[Start of section]
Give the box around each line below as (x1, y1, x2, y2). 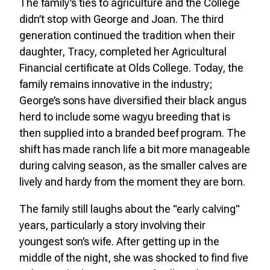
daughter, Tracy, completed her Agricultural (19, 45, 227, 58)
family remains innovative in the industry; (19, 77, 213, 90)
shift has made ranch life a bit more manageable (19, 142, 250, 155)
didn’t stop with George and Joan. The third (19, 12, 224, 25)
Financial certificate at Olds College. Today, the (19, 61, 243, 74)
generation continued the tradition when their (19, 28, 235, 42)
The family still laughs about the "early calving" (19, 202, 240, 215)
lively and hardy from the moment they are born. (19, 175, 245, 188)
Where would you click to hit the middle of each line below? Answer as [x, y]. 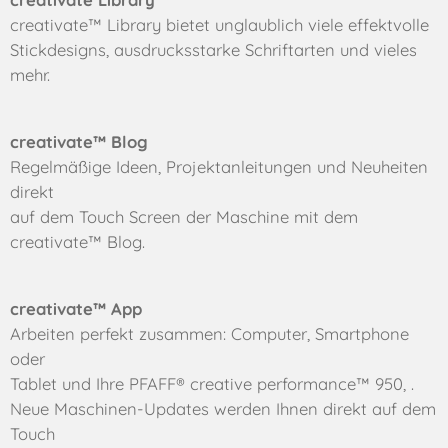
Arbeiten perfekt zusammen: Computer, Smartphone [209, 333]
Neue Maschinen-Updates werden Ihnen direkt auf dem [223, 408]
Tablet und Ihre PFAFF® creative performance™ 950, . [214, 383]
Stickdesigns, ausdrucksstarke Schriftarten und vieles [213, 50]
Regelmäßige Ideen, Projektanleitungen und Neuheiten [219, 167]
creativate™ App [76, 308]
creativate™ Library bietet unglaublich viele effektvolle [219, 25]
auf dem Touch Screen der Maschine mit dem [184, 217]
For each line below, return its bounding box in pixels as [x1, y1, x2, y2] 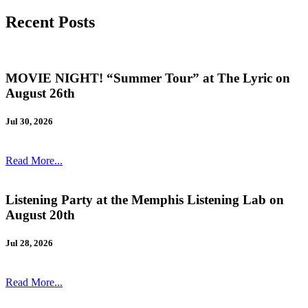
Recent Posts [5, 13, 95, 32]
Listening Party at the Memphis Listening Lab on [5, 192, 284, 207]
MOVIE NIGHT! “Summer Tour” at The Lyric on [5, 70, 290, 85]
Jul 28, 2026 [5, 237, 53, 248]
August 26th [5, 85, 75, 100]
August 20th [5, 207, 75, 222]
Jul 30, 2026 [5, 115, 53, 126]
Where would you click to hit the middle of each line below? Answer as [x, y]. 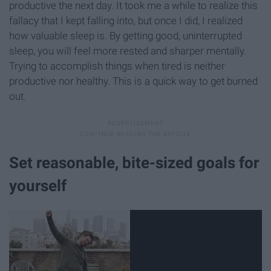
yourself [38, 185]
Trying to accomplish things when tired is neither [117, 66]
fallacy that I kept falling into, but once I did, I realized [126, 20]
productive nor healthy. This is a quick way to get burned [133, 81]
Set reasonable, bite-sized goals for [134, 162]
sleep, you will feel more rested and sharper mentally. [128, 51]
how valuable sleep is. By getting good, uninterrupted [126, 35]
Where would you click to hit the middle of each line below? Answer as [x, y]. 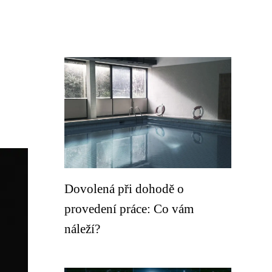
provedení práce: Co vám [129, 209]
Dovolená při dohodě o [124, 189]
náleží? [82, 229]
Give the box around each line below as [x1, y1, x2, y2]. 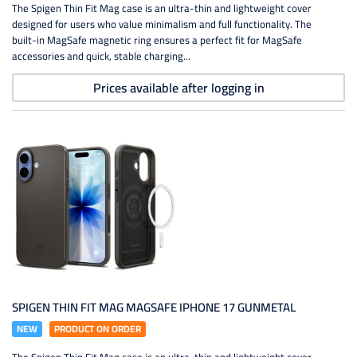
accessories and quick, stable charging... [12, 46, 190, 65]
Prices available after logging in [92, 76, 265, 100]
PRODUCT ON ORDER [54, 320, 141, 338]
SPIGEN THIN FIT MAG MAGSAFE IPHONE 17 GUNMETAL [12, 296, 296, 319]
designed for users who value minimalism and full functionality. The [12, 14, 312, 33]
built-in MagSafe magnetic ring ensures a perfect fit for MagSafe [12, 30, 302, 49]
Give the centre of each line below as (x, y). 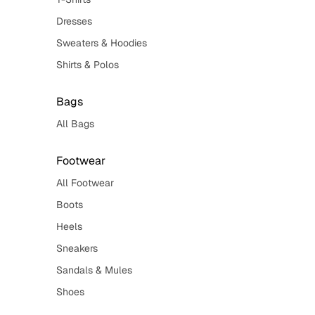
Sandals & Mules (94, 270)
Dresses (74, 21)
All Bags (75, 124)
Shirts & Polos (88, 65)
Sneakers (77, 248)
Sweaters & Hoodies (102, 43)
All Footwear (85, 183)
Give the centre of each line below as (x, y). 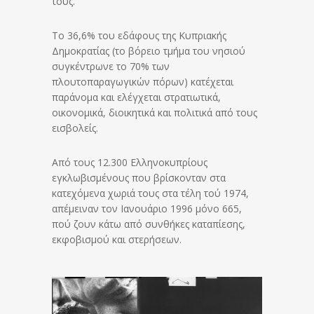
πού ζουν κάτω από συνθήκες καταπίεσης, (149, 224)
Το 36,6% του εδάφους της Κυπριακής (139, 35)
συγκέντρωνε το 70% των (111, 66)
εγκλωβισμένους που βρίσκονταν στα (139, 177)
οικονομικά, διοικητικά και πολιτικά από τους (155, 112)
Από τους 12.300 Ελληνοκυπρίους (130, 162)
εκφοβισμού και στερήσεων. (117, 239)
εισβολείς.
[End of section]
▶ **REQUIRED ACTION**
Copy the material exactly as written and leave every picture behind.

▶ **RESPONSE BELOW**
Give the box around each line below as (x1, y1, x2, y2). 
daughter, Tracy, completed her Agricultural (19, 45, 227, 58)
family remains innovative in the industry; (19, 77, 213, 90)
shift has made ranch life a bit more manageable (19, 142, 250, 155)
didn’t stop with George and Joan. The third (19, 12, 224, 25)
Financial certificate at Olds College. Today, the (19, 61, 243, 74)
generation continued the tradition when their (19, 28, 235, 42)
The family still laughs about the "early calving" (19, 202, 240, 215)
lively and hardy from the moment they are born. (19, 175, 245, 188)
Where would you click to hit the middle of each line below? Answer as [x, y]. 
Arbeiten perfekt zusammen: Computer, Smartphone [209, 333]
Neue Maschinen-Updates werden Ihnen direkt auf dem [223, 408]
Tablet und Ihre PFAFF® creative performance™ 950, . [214, 383]
Stickdesigns, ausdrucksstarke Schriftarten und vieles [213, 50]
Regelmäßige Ideen, Projektanleitungen und Neuheiten [219, 167]
creativate™ App [76, 308]
creativate™ Library bietet unglaublich viele effektvolle [219, 25]
auf dem Touch Screen der Maschine mit dem [184, 217]
For each line below, return its bounding box in pixels as [x1, y1, x2, y2] 
Recent Posts [5, 13, 95, 32]
Listening Party at the Memphis Listening Lab on [5, 192, 284, 207]
MOVIE NIGHT! “Summer Tour” at The Lyric on [5, 70, 290, 85]
Jul 28, 2026 [5, 237, 53, 248]
August 26th [5, 85, 75, 100]
August 20th [5, 207, 75, 222]
Jul 30, 2026 [5, 115, 53, 126]
Where would you click to hit the middle of each line below? Answer as [x, y]. 
yourself [38, 185]
Trying to accomplish things when tired is neither [117, 66]
fallacy that I kept falling into, but once I did, I realized [126, 20]
productive nor healthy. This is a quick way to get burned [133, 81]
Set reasonable, bite-sized goals for [134, 162]
sleep, you will feel more rested and sharper mentally. [128, 51]
how valuable sleep is. By getting good, uninterrupted [126, 35]
Where would you click to hit the middle of each line below? Answer as [x, y]. 
provedení práce: Co vám [129, 209]
Dovolená při dohodě o [124, 189]
náleží? [82, 229]
Give the box around each line below as [x1, y1, x2, y2]. 
accessories and quick, stable charging... [12, 46, 190, 65]
Prices available after logging in [92, 76, 265, 100]
PRODUCT ON ORDER [54, 320, 141, 338]
SPIGEN THIN FIT MAG MAGSAFE IPHONE 17 GUNMETAL [12, 296, 296, 319]
designed for users who value minimalism and full functionality. The [12, 14, 312, 33]
built-in MagSafe magnetic ring ensures a perfect fit for MagSafe [12, 30, 302, 49]
Give the centre of each line below as (x, y). 
Sandals & Mules (94, 270)
Dresses (74, 21)
All Bags (75, 124)
Shirts & Polos (88, 65)
Sneakers (77, 248)
Sweaters & Hoodies (102, 43)
All Footwear (85, 183)
Give the centre of each line below as (x, y). 
πού ζουν κάτω από συνθήκες καταπίεσης, (149, 224)
Το 36,6% του εδάφους της Κυπριακής (139, 35)
συγκέντρωνε το 70% των (111, 66)
εγκλωβισμένους που βρίσκονταν στα (139, 177)
οικονομικά, διοικητικά και πολιτικά από τους (155, 112)
Από τους 12.300 Ελληνοκυπρίους (130, 162)
εκφοβισμού και στερήσεων. (117, 239)
εισβολείς.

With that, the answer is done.